Problem to solve: Each line below from the line with "platforms and encrypted apps" to the line with "Want to be notified" must be copied exactly, including those two, and no picture may appear in the copy.

(Collected data)

::::::

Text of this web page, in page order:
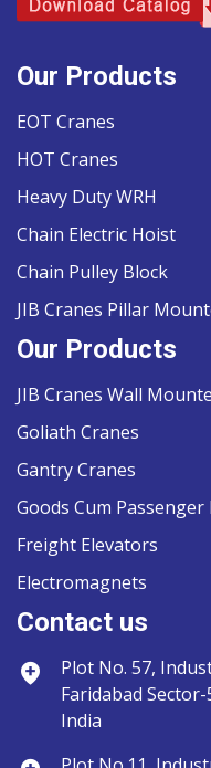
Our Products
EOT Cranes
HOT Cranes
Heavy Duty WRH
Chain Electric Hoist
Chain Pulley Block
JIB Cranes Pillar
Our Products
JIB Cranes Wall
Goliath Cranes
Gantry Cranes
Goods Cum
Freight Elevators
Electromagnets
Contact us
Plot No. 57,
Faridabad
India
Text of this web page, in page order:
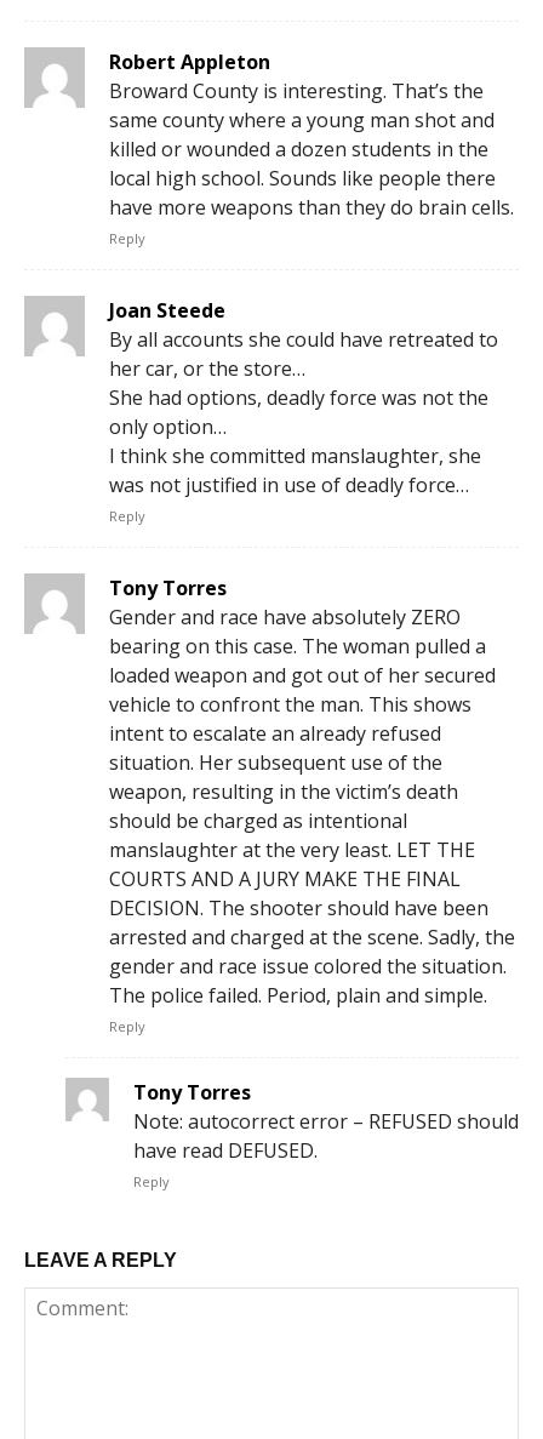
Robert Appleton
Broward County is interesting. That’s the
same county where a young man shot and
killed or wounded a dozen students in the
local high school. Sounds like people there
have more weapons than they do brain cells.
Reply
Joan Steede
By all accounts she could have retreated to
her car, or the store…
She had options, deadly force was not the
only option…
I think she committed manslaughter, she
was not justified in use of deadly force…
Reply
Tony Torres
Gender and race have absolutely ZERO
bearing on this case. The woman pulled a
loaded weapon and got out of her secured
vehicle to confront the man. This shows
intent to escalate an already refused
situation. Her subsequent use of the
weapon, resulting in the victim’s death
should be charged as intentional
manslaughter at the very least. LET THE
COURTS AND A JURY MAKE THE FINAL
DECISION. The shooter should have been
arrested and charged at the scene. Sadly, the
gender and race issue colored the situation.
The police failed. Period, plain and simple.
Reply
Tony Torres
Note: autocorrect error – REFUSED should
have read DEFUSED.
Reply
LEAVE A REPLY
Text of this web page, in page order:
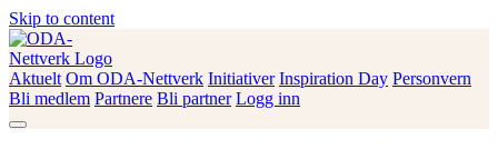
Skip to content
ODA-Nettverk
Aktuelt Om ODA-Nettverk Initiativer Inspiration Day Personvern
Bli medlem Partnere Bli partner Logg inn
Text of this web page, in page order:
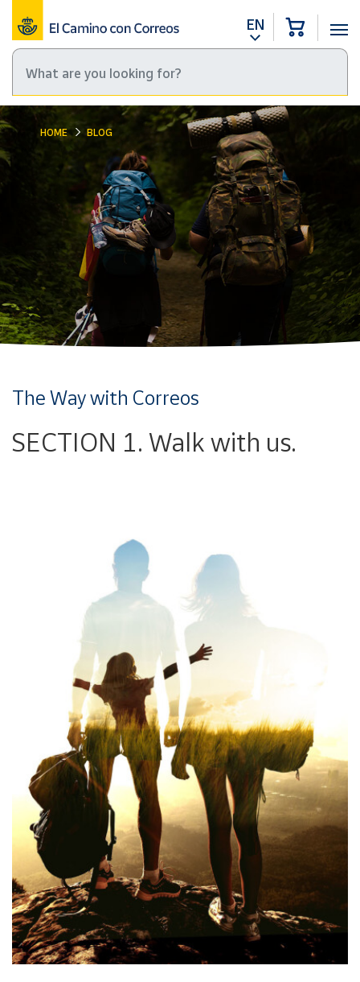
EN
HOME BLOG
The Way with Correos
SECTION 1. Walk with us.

::::::

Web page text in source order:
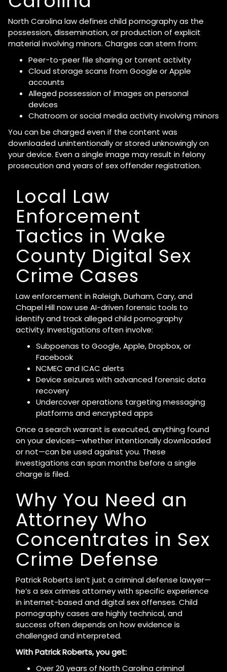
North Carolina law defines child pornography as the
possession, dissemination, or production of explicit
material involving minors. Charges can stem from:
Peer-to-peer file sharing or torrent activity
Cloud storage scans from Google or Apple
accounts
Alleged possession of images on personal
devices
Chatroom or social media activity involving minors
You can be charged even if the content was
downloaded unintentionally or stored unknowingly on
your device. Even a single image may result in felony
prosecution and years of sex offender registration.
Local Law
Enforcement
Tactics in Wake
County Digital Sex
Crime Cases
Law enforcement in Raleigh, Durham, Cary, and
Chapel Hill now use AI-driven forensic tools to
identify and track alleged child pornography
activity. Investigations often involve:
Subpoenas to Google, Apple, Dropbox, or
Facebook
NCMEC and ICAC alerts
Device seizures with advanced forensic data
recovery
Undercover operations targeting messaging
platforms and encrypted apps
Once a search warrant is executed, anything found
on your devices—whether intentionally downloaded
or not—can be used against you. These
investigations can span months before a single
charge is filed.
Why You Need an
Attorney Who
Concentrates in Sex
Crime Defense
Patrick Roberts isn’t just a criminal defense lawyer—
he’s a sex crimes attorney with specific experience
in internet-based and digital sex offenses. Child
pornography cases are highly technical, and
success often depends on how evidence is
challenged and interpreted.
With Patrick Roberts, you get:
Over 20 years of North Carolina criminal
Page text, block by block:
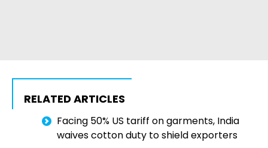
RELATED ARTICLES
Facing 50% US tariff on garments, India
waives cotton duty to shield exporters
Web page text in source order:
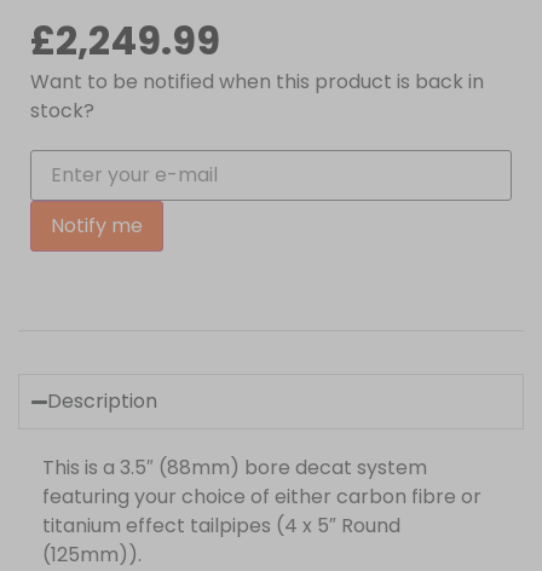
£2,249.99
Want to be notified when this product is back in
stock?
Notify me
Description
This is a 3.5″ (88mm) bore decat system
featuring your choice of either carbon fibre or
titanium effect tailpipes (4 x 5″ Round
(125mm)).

::::::

Output:
platforms and encrypted apps
Once a search warrant is executed, anything found
on your devices—whether intentionally downloaded
or not—can be used against you. These
investigations can span months before a single
charge is filed.
Why You Need an
Attorney Who
Concentrates in Sex
Crime Defense
Patrick Roberts isn’t just a criminal defense lawyer—
he’s a sex crimes attorney with specific experience
in internet-based and digital sex offenses. Child
pornography cases are highly technical, and
success often depends on how evidence is
challenged and interpreted.
With Patrick Roberts, you get:
Over 20 years of North Carolina criminal
Page text, block by block:
RELATED ARTICLES
Facing 50% US tariff on garments, India
waives cotton duty to shield exporters
Web page text in source order:
£2,249.99
Want to be notified when this product is back in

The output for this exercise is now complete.